Present the lines below again, exactly as they stand.

[Items listed in a dataset]

#####

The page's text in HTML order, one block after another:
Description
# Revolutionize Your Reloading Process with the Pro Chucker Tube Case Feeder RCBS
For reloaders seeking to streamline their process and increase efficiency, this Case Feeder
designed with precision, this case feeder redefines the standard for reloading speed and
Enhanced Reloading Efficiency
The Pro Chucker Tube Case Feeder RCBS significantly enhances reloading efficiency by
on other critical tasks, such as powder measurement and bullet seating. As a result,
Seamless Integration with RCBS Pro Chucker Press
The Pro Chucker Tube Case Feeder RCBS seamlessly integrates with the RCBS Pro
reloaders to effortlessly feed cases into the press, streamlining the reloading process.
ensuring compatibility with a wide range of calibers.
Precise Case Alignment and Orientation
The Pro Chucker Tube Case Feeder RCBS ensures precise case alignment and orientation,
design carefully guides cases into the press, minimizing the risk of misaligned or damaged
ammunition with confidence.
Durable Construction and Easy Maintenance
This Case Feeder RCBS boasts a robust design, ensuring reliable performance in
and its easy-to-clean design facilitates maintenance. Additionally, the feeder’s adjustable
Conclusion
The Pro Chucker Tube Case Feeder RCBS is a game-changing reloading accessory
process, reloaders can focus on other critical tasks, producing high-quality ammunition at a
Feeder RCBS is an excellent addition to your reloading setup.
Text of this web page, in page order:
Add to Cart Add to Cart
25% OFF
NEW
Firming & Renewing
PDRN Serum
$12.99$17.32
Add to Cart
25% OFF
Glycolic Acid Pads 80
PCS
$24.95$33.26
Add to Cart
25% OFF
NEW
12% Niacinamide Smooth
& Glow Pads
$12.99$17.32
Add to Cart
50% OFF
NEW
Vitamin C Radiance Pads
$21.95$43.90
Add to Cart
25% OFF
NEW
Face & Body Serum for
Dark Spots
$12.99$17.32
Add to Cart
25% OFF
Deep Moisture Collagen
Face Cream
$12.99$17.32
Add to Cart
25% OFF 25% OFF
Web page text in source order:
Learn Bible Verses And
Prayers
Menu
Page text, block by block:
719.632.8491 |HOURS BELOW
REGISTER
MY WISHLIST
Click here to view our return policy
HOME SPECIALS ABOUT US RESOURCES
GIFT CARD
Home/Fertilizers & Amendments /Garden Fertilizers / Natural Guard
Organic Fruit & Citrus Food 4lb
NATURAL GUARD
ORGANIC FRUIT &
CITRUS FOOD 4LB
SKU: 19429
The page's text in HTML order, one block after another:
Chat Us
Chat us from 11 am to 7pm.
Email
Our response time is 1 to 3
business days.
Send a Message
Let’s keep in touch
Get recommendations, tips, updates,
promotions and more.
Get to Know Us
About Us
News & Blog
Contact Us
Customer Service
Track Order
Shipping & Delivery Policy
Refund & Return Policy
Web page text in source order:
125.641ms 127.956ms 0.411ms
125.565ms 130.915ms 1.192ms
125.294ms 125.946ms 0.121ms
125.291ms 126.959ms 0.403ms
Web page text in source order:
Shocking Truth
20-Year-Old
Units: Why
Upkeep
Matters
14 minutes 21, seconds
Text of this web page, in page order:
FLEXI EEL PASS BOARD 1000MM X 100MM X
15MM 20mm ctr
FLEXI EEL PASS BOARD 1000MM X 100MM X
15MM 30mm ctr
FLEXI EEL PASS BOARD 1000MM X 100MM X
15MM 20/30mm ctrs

#####

[RESULT OF THE TASK]:
The page's text in HTML order, one block after another:
Description
# Revolutionize Your Reloading Process with the Pro Chucker Tube Case Feeder RCBS
For reloaders seeking to streamline their process and increase efficiency, this Case Feeder
designed with precision, this case feeder redefines the standard for reloading speed and
Enhanced Reloading Efficiency
The Pro Chucker Tube Case Feeder RCBS significantly enhances reloading efficiency by
on other critical tasks, such as powder measurement and bullet seating. As a result,
Seamless Integration with RCBS Pro Chucker Press
The Pro Chucker Tube Case Feeder RCBS seamlessly integrates with the RCBS Pro
reloaders to effortlessly feed cases into the press, streamlining the reloading process.
ensuring compatibility with a wide range of calibers.
Precise Case Alignment and Orientation
The Pro Chucker Tube Case Feeder RCBS ensures precise case alignment and orientation,
design carefully guides cases into the press, minimizing the risk of misaligned or damaged
ammunition with confidence.
Durable Construction and Easy Maintenance
This Case Feeder RCBS boasts a robust design, ensuring reliable performance in
and its easy-to-clean design facilitates maintenance. Additionally, the feeder’s adjustable
Conclusion
The Pro Chucker Tube Case Feeder RCBS is a game-changing reloading accessory
process, reloaders can focus on other critical tasks, producing high-quality ammunition at a
Feeder RCBS is an excellent addition to your reloading setup.
Text of this web page, in page order:
Add to Cart Add to Cart
25% OFF
NEW
Firming & Renewing
PDRN Serum
$12.99$17.32
Add to Cart
25% OFF
Glycolic Acid Pads 80
PCS
$24.95$33.26
Add to Cart
25% OFF
NEW
12% Niacinamide Smooth
& Glow Pads
$12.99$17.32
Add to Cart
50% OFF
NEW
Vitamin C Radiance Pads
$21.95$43.90
Add to Cart
25% OFF
NEW
Face & Body Serum for
Dark Spots
$12.99$17.32
Add to Cart
25% OFF
Deep Moisture Collagen
Face Cream
$12.99$17.32
Add to Cart
25% OFF 25% OFF
Web page text in source order:
Learn Bible Verses And
Prayers
Menu
Page text, block by block:
719.632.8491 |HOURS BELOW
REGISTER
MY WISHLIST
Click here to view our return policy
HOME SPECIALS ABOUT US RESOURCES
GIFT CARD
Home/Fertilizers & Amendments /Garden Fertilizers / Natural Guard
Organic Fruit & Citrus Food 4lb
NATURAL GUARD
ORGANIC FRUIT &
CITRUS FOOD 4LB
SKU: 19429
The page's text in HTML order, one block after another:
Chat Us
Chat us from 11 am to 7pm.
Email
Our response time is 1 to 3
business days.
Send a Message
Let’s keep in touch
Get recommendations, tips, updates,
promotions and more.
Get to Know Us
About Us
News & Blog
Contact Us
Customer Service
Track Order
Shipping & Delivery Policy
Refund & Return Policy
Web page text in source order:
125.641ms 127.956ms 0.411ms
125.565ms 130.915ms 1.192ms
125.294ms 125.946ms 0.121ms
125.291ms 126.959ms 0.403ms
Web page text in source order:
Shocking Truth
20-Year-Old
Units: Why
Upkeep
Matters
14 minutes 21, seconds
Text of this web page, in page order:
FLEXI EEL PASS BOARD 1000MM X 100MM X
15MM 20mm ctr
FLEXI EEL PASS BOARD 1000MM X 100MM X
15MM 30mm ctr
FLEXI EEL PASS BOARD 1000MM X 100MM X
15MM 20/30mm ctrs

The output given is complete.